American television producer

David Elliot Salzman (born December 1, 1943) is an American television producer and businessman. Salzman has been involved in a number of industries that include television news and entertainment, feature films, live theater, sports, and musical events.

==Early life==
Salzman was raised in Brooklyn, New York. He earned his college degree from Brooklyn College, during which he had a stint at The New York Times. He was accepted into the Columbia University Graduate School of Journalism. After speaking with numerous journalists, he was dissuaded from attending Columbia due to "the declining nature of the business". He decided to attend the Mass communications program at Wayne State University.

==Career==

===The Lou Gordon Show===
Salzman's career in the entertainment industry started during his years at Wayne State when he was a producer on the popular Detroit television talk program, The Lou Gordon Show, on Channel 50. Salzman wrote, produced, booked guests, and even did makeup; the show attracted many big celebrities. An interview with Michigan Governor George Romney inadvertently ended Romney's presidential campaign in 1968.

===KDKA (first stint)===
After, Salzman joined Group W, and moved up the ranks beginning with the CBS affiliate KDKA in Pittsburgh as news director from 1970 to 1972.

===KYW===
Later in 1972, Salzman moved to Philadelphia, where he became the station manager at KYW. During his time as station manager, he was an executive producer on The Mike Douglas Show.

===KDKA (second stint)===
In 1974, he moved back to Pittsburgh to become the general manager of KDKA until 1975.

===Group W Productions===
Salzman was elevated to Group W Productions headquarters in New York City and was named chairman of the board.
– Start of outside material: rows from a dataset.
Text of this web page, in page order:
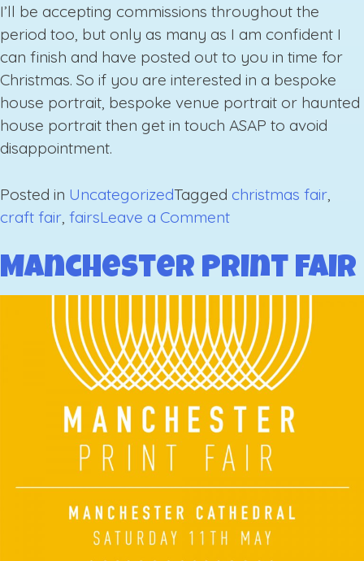
I’ll be accepting commissions throughout the
period too, but only as many as I am confident I
can finish and have posted out to you in time for
Christmas. So if you are interested in a bespoke
house portrait, bespoke venue portrait or haunted
house portrait then get in touch ASAP to avoid
disappointment.
Posted in UncategorizedTagged christmas fair
craft fair fairsLeave a Commenton
Fairs
2019
Manchester Print Fair
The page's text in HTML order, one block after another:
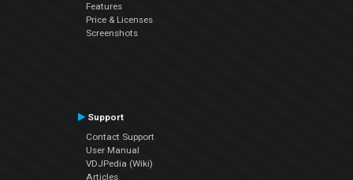
Features
Price & Licenses
Screenshots
Support
Contact Support
User Manual
VDJPedia (Wiki)
Articles
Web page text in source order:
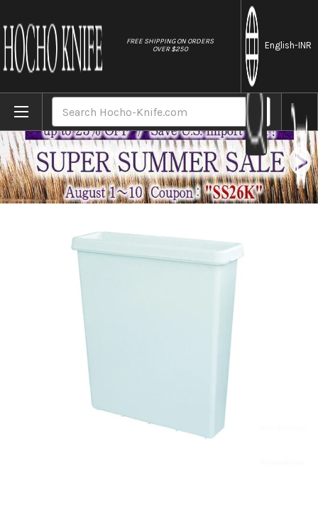
FREE SHIPPING ON ORDERS
OVER $250
English-INR
Home Brands Kitchen Sanitizer & Knife Antirustor
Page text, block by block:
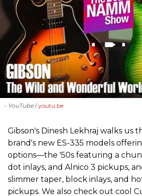
- YouTube youtu.be
Gibson's Dinesh Lekhraj walks us
brand's new ES-335 models
options—the '50s featuring a
dot inlays, and Alnico 3 pickups,
slimmer taper, block inlays, and
pickups. We also check out cool
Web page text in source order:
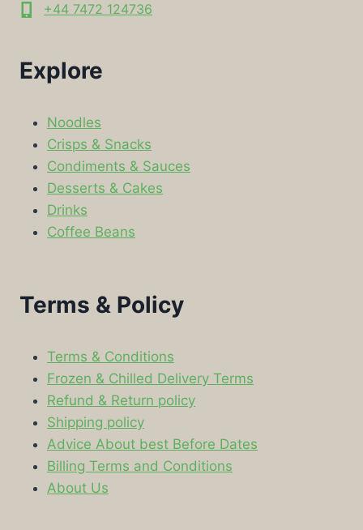
+44 7472 124736
Explore
Noodles
Crisps & Snacks
Condiments & Sauces
Desserts & Cakes
Drinks
Coffee Beans
Terms & Policy
Terms & Conditions
Frozen & Chilled Delivery Terms
Refund & Return policy
Shipping policy
Advice About best Before Dates
Billing Terms and Conditions
About Us
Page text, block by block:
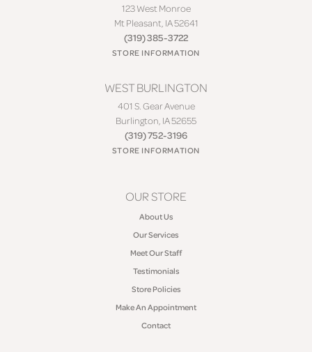
123 West Monroe
Mt Pleasant, IA 52641
(319) 385-3722
STORE INFORMATION
WEST BURLINGTON
401 S. Gear Avenue
Burlington, IA 52655
(319) 752-3196
STORE INFORMATION
OUR STORE
About Us
Our Services
Meet Our Staff
Testimonials
Store Policies
Make An Appointment
Contact
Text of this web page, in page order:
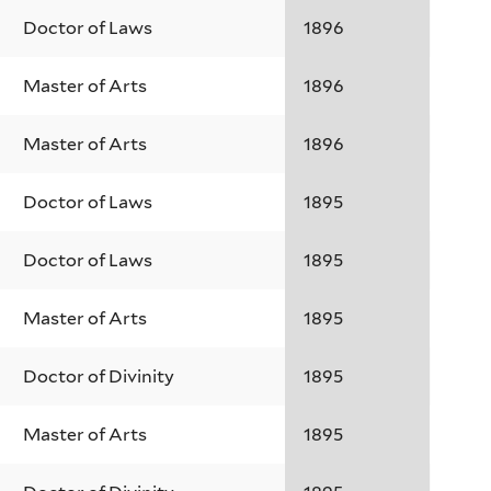
Doctor of Laws 1896
Master of Arts 1896
Master of Arts 1896
Doctor of Laws 1895
Doctor of Laws 1895
Master of Arts 1895
Doctor of Divinity 1895
Master of Arts 1895
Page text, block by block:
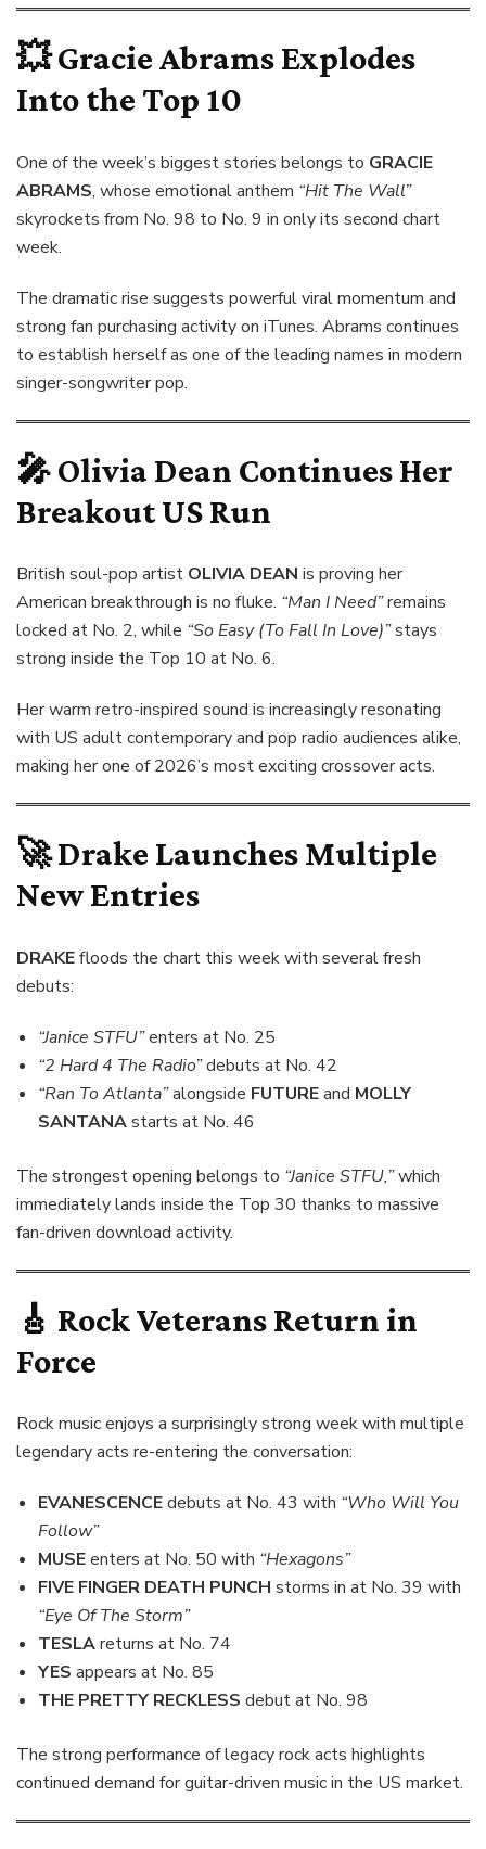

He launched the syndicated strip programs Everyday and The Peter Marshall Show while running Group W.

===NIWS===
He moved to Los Angeles in 1978 and left Group W to create NIWS (News Informational Weekly Service), a nationally syndicated news service. NIWS ran in over 200 domestic markets, providing pre-packaged human interest news stories that subscriber stations could incorporate into their local broadcasts. Salzman quickly became a pioneer in the news industry.

===Telepictures===
Salzman joined the nascent company Telepictures as a partner with Michael Garin and Michael Solomon. At Telepictures, they acquired syndicated television rights to older programs such as My Favorite Martian, Here's Lucy, and the Rankin-Bass library of stop-motion animated television specials, and would sell them both domestically and internationally. Telepictures quickly moved into original production with syndicated mainstays Love Connection, and the original The People's Court with Judge Joseph Wapner. Television movies and miniseries production followed, with notable productions such as Murder in Texas and World War III.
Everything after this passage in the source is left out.